Problem statement: Reproduce each line of the following material exactly, omitting the images.

Segment Start: Recorded data

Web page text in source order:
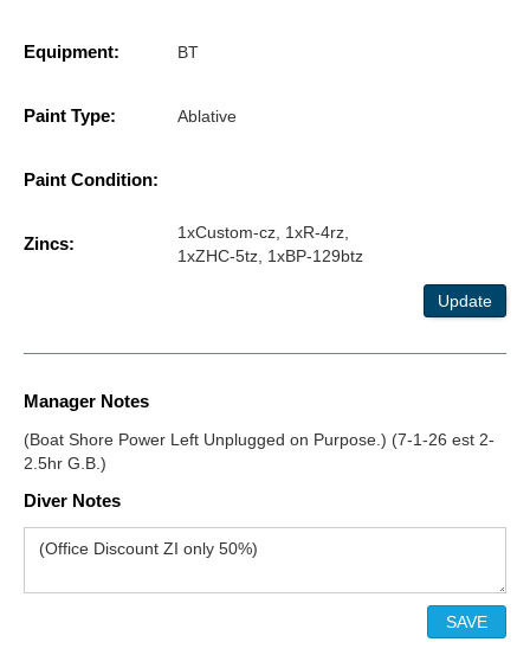
Equipment: BT
Paint Type: Ablative
Paint Condition:
Zincs:
1xCustom-cz, 1xR-4rz,
1xZHC-5tz, 1xBP-129btz
Update
Manager Notes
(Boat Shore Power Left Unplugged on Purpose.) (7-1-26 est 2-
2.5hr G.B.)
Diver Notes

Segment End: Recorded data

Result for this exercise:
Web page text in source order:
Equipment: BT
Paint Type: Ablative
Paint Condition:
Zincs:
1xCustom-cz, 1xR-4rz,
1xZHC-5tz, 1xBP-129btz
Update
Manager Notes
(Boat Shore Power Left Unplugged on Purpose.) (7-1-26 est 2-
2.5hr G.B.)
Diver Notes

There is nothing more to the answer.